Flames of hate and of love.

Matthew gospel chapter 12.

It’s been a terrible week for religion hasn’t it?! Here in the United Kingdom lots of us are hooked on a television dramatization of the Wolf Hall novels by Hilary Mantel about Tudor England when Thomas Cromwell was advising king Henry VIII. In those days we burnt alive those we called heretics: that is people who disagreed with us. Few people are more dangerous than those who think they know exactly what God wants and have the power to pursue their beliefs in God’s name. Of course ISIS is utterly unrepresentative of Islam today. Let’s be profoundly thankful for that. But they think they know what God wants and in God’s name they have burnt a man alive. In 16th century Tudor England religion and politics couldn’t be separated out. They burnt people alive because they were afraid of political upheaval if they allowed ‘heretical’ religious ideas to get a foothold. They could have taught ISIS a ghastly thing or two.

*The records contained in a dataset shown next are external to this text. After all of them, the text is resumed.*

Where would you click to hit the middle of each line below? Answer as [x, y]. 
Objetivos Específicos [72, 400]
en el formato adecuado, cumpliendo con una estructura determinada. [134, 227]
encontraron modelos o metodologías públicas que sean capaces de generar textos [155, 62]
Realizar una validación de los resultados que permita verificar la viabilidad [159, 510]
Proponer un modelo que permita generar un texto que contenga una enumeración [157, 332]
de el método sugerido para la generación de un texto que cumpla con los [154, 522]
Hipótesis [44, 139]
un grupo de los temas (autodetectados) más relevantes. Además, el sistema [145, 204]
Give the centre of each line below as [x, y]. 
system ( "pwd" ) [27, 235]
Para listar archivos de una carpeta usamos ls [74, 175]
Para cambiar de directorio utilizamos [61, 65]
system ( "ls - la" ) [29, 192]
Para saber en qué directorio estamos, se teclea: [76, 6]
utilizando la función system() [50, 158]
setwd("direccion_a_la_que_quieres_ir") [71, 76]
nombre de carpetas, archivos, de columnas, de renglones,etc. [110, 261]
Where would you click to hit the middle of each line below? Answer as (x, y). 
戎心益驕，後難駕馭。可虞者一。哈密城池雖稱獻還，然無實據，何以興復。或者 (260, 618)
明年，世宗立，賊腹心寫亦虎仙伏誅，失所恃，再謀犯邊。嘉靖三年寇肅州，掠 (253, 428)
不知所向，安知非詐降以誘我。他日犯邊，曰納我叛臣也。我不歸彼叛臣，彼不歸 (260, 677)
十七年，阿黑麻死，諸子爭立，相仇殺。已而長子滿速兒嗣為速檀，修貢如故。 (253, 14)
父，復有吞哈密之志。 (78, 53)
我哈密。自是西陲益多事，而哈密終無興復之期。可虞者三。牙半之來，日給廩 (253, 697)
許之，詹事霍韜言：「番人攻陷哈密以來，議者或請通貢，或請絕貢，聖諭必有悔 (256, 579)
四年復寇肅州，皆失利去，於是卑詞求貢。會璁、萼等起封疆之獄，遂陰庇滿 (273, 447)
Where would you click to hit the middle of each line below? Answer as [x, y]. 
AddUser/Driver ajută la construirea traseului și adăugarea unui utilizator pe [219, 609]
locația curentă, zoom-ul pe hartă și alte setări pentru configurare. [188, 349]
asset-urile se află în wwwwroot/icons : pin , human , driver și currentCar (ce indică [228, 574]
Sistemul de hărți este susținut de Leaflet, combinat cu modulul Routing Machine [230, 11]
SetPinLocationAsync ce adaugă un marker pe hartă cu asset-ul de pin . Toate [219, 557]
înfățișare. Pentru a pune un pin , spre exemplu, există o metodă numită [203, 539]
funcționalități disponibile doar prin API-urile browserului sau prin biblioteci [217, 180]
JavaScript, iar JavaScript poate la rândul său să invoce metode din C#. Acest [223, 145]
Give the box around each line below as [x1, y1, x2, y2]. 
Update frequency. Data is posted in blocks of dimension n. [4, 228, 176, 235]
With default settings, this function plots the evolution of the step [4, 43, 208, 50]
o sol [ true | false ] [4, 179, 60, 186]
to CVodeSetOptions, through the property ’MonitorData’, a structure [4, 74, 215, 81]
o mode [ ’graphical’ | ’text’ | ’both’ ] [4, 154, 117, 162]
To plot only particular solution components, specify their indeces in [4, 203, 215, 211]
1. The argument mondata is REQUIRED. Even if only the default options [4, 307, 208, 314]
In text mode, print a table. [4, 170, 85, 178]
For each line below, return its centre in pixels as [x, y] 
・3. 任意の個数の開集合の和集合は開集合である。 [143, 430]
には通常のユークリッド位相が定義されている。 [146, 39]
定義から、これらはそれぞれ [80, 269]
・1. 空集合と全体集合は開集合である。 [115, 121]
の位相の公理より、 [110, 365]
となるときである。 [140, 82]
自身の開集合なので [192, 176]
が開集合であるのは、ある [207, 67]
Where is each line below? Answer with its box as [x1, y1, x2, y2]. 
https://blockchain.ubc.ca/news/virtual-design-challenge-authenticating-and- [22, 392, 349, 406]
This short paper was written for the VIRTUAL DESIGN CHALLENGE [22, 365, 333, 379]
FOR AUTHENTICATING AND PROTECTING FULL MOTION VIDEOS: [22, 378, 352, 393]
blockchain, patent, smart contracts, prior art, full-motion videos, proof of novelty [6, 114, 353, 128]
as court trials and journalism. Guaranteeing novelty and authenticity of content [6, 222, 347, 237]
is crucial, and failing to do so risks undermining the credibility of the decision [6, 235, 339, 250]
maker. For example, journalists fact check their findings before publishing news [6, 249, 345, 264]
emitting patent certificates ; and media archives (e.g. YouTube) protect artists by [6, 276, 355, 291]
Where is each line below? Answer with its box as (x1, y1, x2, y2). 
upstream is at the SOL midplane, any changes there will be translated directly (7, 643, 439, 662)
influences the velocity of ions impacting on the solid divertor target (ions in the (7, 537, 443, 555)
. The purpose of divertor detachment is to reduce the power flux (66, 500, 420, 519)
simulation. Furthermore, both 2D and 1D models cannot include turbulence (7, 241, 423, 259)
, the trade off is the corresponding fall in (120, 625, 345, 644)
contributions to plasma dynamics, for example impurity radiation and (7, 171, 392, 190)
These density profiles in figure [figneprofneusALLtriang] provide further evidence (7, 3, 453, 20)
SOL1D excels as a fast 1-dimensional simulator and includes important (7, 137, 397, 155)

In chapter 12 of his gospel Matthew presents us with some stories about religious leaders who were sure they also knew what God wanted. Their certainty would lead rapidly to the crucifixion of Jesus of Nazareth.

Look at verses 9 to 14 of chapter 12 – the story of a man with a withered hand. His condition was presumably seen as ‘just the way things are’. When Jesus appears in the synagogue the congregation gets nervous. Jesus already has a reputation for not accepting the way things are. What will he get up to here, today? What we are really nervous about, they must have been thinking, is the way he keeps breaking the rules that God has laid down.

In Mark’s version of this story Jesus asks the man to stand out. Jesus is asking him to take a personal risk, to take a step of faith, to use that part of his body that was not withered. So there they are, the two of them, Jesus and the man, standing there in full view of a crowd who are just waiting to see if Jesus will break the religious rules. They expect Jesus will and they are ready to pounce. They are so rule-bound they can’t see the love-in-action that knows when rules should be broken. They can’t deny the facts. People are being healed. But people who break the religious rules must be in the service of Satan mustn’t they? They can’t be one of us can they? Being rule bound can lead to cynicism and denial about love-in-action as we see in verses 22 to 30 of this chapter.

In his book, ‘The Crucified Is No Stranger’, Sebastian Moore says “We will murder to protect our mediocrity” – the mediocrity of keeping religious rules in the name of God, of accepting the way things are. Jesus is more concerned with the sheep that has fallen into a pit (verse 11). The needs of the sheep, or the man with the withered hand, overrule the religious demand to keep the Sabbath. Love overrules mediocrity; in this case the mediocrity of law-keeping. “It is lawful to do good on the Sabbath” (verse 12) Sebastian Moore suggests there is an innocent child within each of us and we are afraid of our vulnerability. If we gave the child in us any chance who knows what might happen? Everything might go to pot. Us adults need order and stability. We cannot allow the reign of love to have any part in our safely ordered society. So, out of fear of that vulnerable part of us, Sebastian Moore suggests we will sometimes murder and lie, even crucify, just as Jesus was crucified, to protect our defences and preserve our mediocrity.

A truly religious community (no matter what its rules and beliefs) will be one in which people are being healed (in the broadest sense of that word) in ways that challenge the accepted limits of what is reasonable and what is ‘natural’. Such healing will cause wonder and sometimes persecution.